THE PROBLEM ::
Leave every image out, and return the rest of the data word for word.

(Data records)
────

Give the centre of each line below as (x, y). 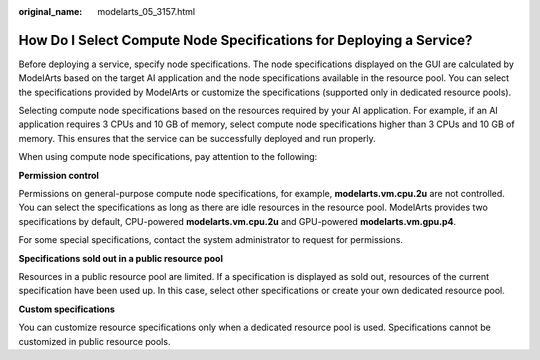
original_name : (50, 11)
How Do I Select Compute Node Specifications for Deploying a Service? (245, 40)
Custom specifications (66, 309)
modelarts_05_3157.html (146, 11)
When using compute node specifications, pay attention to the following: (168, 157)
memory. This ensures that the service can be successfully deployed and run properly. (197, 138)
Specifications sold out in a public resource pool (121, 258)
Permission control (59, 175)
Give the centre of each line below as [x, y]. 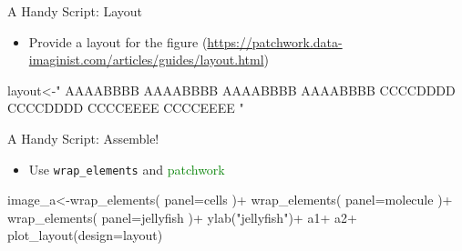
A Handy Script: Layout [75, 11]
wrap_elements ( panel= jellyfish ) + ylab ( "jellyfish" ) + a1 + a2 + [182, 217]
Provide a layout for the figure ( [118, 41]
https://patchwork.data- [275, 41]
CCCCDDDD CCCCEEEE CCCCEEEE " [126, 108]
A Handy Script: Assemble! [83, 138]
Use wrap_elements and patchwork [127, 169]
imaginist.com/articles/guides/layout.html [146, 60]

────

RESPONSE ::
Give the centre of each line below as (x, y). 
original_name : (50, 11)
How Do I Select Compute Node Specifications for Deploying a Service? (245, 40)
Custom specifications (66, 309)
modelarts_05_3157.html (146, 11)
When using compute node specifications, pay attention to the following: (168, 157)
memory. This ensures that the service can be successfully deployed and run properly. (197, 138)
Specifications sold out in a public resource pool (121, 258)
Permission control (59, 175)
Give the centre of each line below as [x, y]. 
A Handy Script: Layout [75, 11]
wrap_elements ( panel= jellyfish ) + ylab ( "jellyfish" ) + a1 + a2 + [182, 217]
Provide a layout for the figure ( [118, 41]
https://patchwork.data- [275, 41]
CCCCDDDD CCCCEEEE CCCCEEEE " [126, 108]
A Handy Script: Assemble! [83, 138]
Use wrap_elements and patchwork [127, 169]
imaginist.com/articles/guides/layout.html [146, 60]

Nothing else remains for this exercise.